Wie umweltfreundlich sind Elektroautos wirklich?

Welchen Beitrag zum Klimaschutz können Elektroautos im Vergleich zu herkömmlichen Fahrzeugen mit Verbrennungsmotor leisten? Ein Gastbeitrag von Claudia Brasse.

Hinkender Vergleich bei lokalen Emissionen

Zunächst sind die lokalen Emissionen zu berücksichtigen, die im Fahrbetrieb entstehen. Bei einer ‚tank-to-wheel‘-Betrachtung wird offensichtlich: Das Elektroauto erzeugt keinerlei Emissionen beim Fahren. Einem energetischen Wirkungsgrad von >90 Prozent beim Elektrofahrzeug stehen Benzin- und Dieselantriebe mit einer Energieeffizienz von circa 35 Prozent gegenüber.

Vielfach wird argumentiert, dass der Strom, mit dem Elektroautos geladen werden, jedoch „dreckig“ sei. Bezieht man die Bereitstellung der Antriebsenergie in die Bilanz mit ein, so spricht man von einer ‚well-to-tank‘-Betrachtung. Da jedoch die Emissionen, die bei Herstellung und Transport von Benzin- und Dieselkraftstoffen nur schwer ermittelt werden können, beschränkt sich die Automobilindustrie bei Bewertung und Vergleich von Fahrzeugen in der Regel auf die lokalen Emissionen, die durch die Verbrennung der Kraftstoffe im Betrieb entstehen.

Eigentlich müsste eine umfassende ‚well-to-wheel‘-Analyse erfolgen, die zudem Wartung und Unterhalt der Fahrzeuge berücksichtigt. Eine ganze Reihe von Studien hat sich in den letzten Jahren sowohl mit ‚well-to-wheel' als auch mit Lebenszyklusanalysen (‚cradle-to-grave‘) einschließlich Rohstoffgewinnung, Herstellung und Recycling bzw. Entsorgung der Fahrzeuge beschäftigt. Allerdings gibt es zum Teil noch wenig belastbares Datenmaterial: Batteriedesigns und -prozesse unterliegen strengster Geheimhaltung und Rohdaten sind oft schwer und unvollständig zugänglich. 

 
Bild 1: Fahrzeugemissionen in Gramm CO2/km
Bild 1: Fahrzeugemissionen in Gramm CO2/km
 

Obwohl der Vergleich der Emissionen zwischen Diesel-Abgasen und Elektroauto-Stromversorgung hinkt, soll dennoch eine einfache Rechnung die grundsätzlichen Unterschiede und Trends aufzeigen:

In Deutschland beträgt die CO2-Emission von Strom 527g/kWh im deutschen Strommix in 2016. Das Erzeugungsportfolio besteht aus 30 Prozent Grünstrom (Solar, Wind, Wasser, Biomasse), 13 Prozent Atomstrom und 40 Prozent Kohlestrom (Braunkohle, Steinkohle) sowie 12 Prozent Erdgas plus Sonstige1, Tendenz steigend: Für 2017 beträgt der Anteil erneuerbarer Energie an der Bruttostromerzeugung bereits mehr als 33 Prozent.
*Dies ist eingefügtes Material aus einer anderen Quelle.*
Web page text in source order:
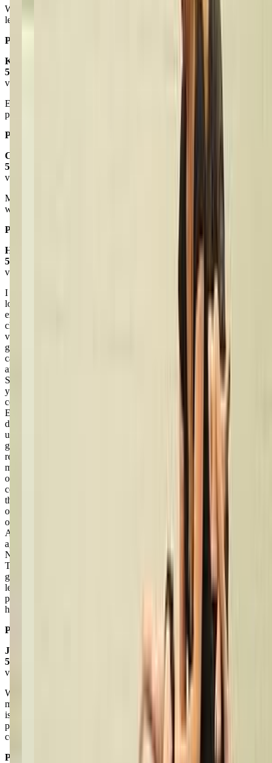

Für ein Elektrofahrzeug in der Kompaktklasse mit einem Verbrauch von 12,5 kWh auf 100 Kilometer ergibt sich somit ein Wert von 65,9 Gramm CO2/km, also etwa der Hälfte vom Durschnitt der Gesamtflotte in Deutschland (siehe Bild 1).

Mit der fortschreitenden Energiewende, der Erhöhung des Anteils erneuerbarer Energien im Strommix zugunsten von fossilen Energieträgern nach dem Plan der Bundesregierung auf 50 Prozent bis 2030 und 80 Prozent bis 2050, sinken die Werte für Elektroautos nochmals deutlich, spätestens 2030 auf unter 50 Gramm CO2/km.

Schon heute ist somit jeder elektrisch gefahrene Kilometer ein Gewinn für die unmittelbare Umgebung und ein Beitrag zum Klimaschutz.